Monday, December 27, 2010

:: getting 'beach'-iy ::

 Its done! family days 2010 in Port Dickson, Seremban. Its fun as usual, but a lil bit dull to me. Maybe coz atok was not there joining us. But the happy days still going on great. We had another two new family members, abby n ayu. As usual we spend the whole 'days' just in the pool or the beach. Oh! There's something new. They tried the banana boat, the jet-ski and the sofa kinda thing (i don't know how to describe it). Its a wonderful experience for them. Me? Too scared to try. woot~ Anyways, we all had fun! and makan banyak. hehe! thanked to whole family for the great days!! peace!!



Monday, December 13, 2010

:: missing you ::

you never know what you have until u lose it. and once u lose it u, u can never get it back 
-= oh yeah! this is so related to me. i had him. i totally got him that 
     time. but once i cheated on him. sigh* i 
     lose him and i can never get him back :(  p/s: yeap! ini adalah 
     satu luahan perasaan melalui quotes.

i'm holding on to something that used to be there, hoping it will come back, knowing it wont. 
-= after few months i lose him, i got him back. That moment was  
     amazing but he changed. he's not the same person anymore. 
     I am hoping n hoping for him to be like he used to be but its just 
     a dream.

I want to be with you tonight, tomorrow and today it can't happen now but it will someday. 
-= And its over. Again. yeah. i'll be waiting. i'm sure that one day we
     will be together (sob.sob.) i know that u still have a piece of me
     in ur heart (a piece je??!).

Nothing hurts more than waiting since I don't even know what i'm waiting for.
-= My fave quote! yeap. i admit it. I'm tired of waiting n hoping n 
     sometimes i dont even know what i'm hoping for. u make me 
     confused!

Goodbye is only truly painful if you know you'll never say hello again.
-= i said it. Good bye. Take care. Deep in my heart i never wanted to
    do that. n now am scared to say hello. This happen to us many
    times and i feel like I'm driving without knowing the road.
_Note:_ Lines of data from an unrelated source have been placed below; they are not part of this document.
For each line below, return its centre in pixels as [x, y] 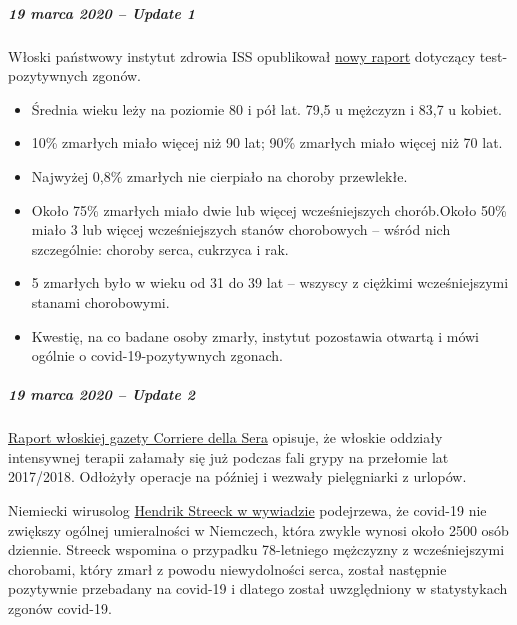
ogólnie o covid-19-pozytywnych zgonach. [157, 355]
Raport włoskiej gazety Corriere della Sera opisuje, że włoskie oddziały [225, 437]
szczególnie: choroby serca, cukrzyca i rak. [160, 248]
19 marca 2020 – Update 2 [101, 394]
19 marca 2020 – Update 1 [101, 12]
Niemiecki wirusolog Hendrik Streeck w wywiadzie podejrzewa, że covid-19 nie [247, 510]
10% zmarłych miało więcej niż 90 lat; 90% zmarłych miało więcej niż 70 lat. [267, 142]
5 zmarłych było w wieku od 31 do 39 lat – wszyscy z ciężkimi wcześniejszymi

I am here and you are there- one of us is in the wrong place!
-= i want you back. and i will not do the same mistake again.

If home is where the heart is, then wherever you are, thats my home.
-= What i have with him is worth it. It is worth every lonely night, 
     every tear i cry for missing him, and the pain i feel for not having
     him close. It is worth it because he is my one and only. When i 
     picture myself years from now, i see only him. No matter how
     painful distance can be, not having him in my life would be 
     worse. (both are quotes actually -_-)

* i changed my mind. It was not just about memories. Its about love.